Before a line of code was written, gstack ran three independent reviews of the plan itself: a commercial sanity check, a design review, and an engineering review. Same plan, three different perspectives, each scoring it and proposing edits. Anything flagged by two reviewers or more counted as a consensus catch — the thing the author missed in their own framing.

Three catches landed. Two of them appeared in multiple reviews at once; the third came from the engineering review alone, and was the most important of the three.

The bugs that didn’t ship

Catch #1: The overbuilt design

The problem: The plan called for a popup window where users would pick which columns they wanted to export. It looked sensible on paper.

The risks: Two extra days of building. A more complicated interface for the 95% of users who just want to click “download” and get the whole list.

Options considered: Ship the popup as planned. Ship a simpler button-first version and add the popup later. Drop the column-picking feature entirely.

How it was resolved: The CEO reviewer and the design reviewer independently flagged the same issue from different angles — the CEO reviewer on scope, the design reviewer on flow. Resolution: make the button the primary action, tuck the column-picking behind a small menu for the rare user who wants to customise. Ship the simple version today; add complexity only if users ask.

What this prevented: Two days of unnecessary engineering. An over-engineered interface for almost every user. The kind of scope creep that quietly bloats side projects until nobody wants to work on them.

Catch #2: The skipped tests

The problem: The plan proposed shipping without tests. The reasoning sounded reasonable — the project had no testing framework installed yet, and setting one up was framed as “its own initiative” that could come later.

The risks: In a codebase that exports data — where a small mistake silently corrupts files rather than breaking loudly — “we’ll add tests later” almost always means “we never will.” Every team has a backlog of code that was supposed to be tested eventually.

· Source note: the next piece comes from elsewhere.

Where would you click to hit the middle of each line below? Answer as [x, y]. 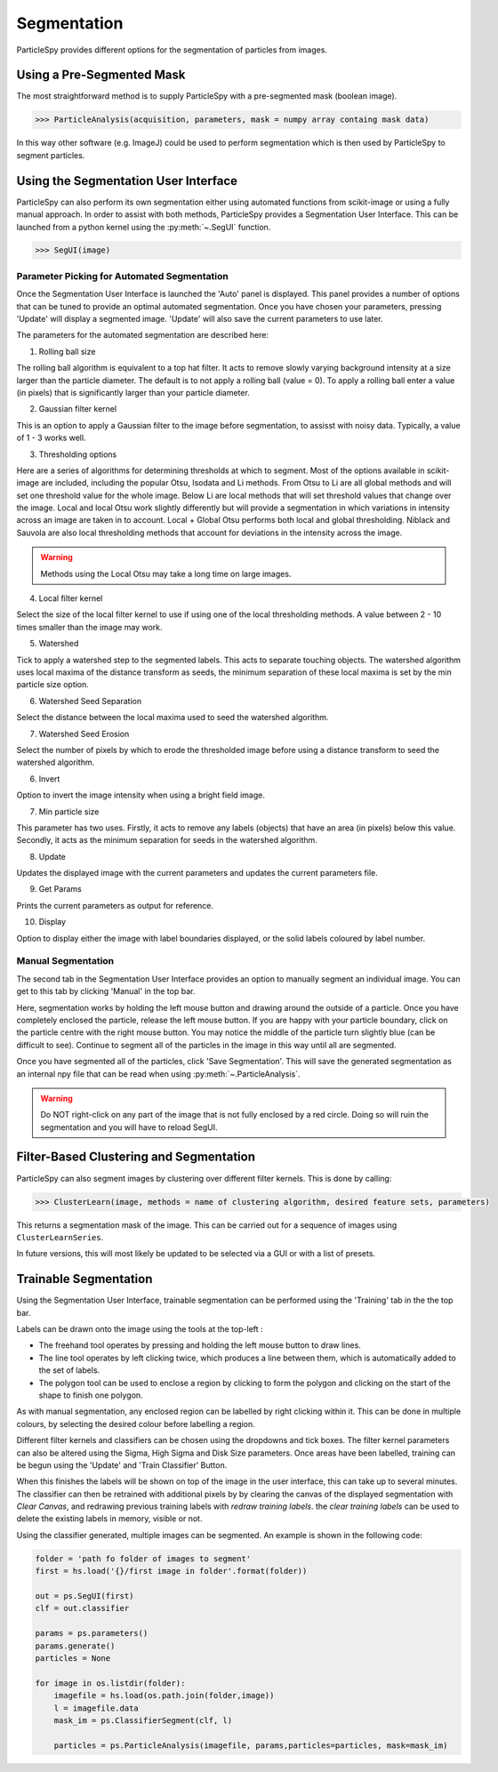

Options considered: Ship without tests and add them later. Ship with a minimum set of tests covering just this feature. Defer the whole feature until the testing framework is in place.

How it was resolved: The engineering reviewer flagged it: “defer tests on a data-export endpoint and you will never come back to them.” The CEO reviewer independently reached the same conclusion from the scope side. Resolution: install vitest (a JavaScript testing framework) and write five tests inside this same pull request. Thirty minutes of additional work. Non-negotiable.

What this prevented: A data-export feature shipping with zero coverage into a codebase with no testing habit. By the time the feature actually shipped, the count was fourteen tests, not five — once the infrastructure was in place, the team kept going.

Catch #3: The silent 1,000-row bug

The problem: The plan called for reading domains out of the database and returning them as a CSV file. Looked straightforward.

The risks: The database, by default, only ever returns the first 1,000 results — and it does so silently, with no warning. Once I had more than a thousand domains in my portfolio, my export would have quietly started missing rows, and neither I nor any user would have known. Not a broken file. Not an error. A correct-looking file with the last rows invisibly dropped.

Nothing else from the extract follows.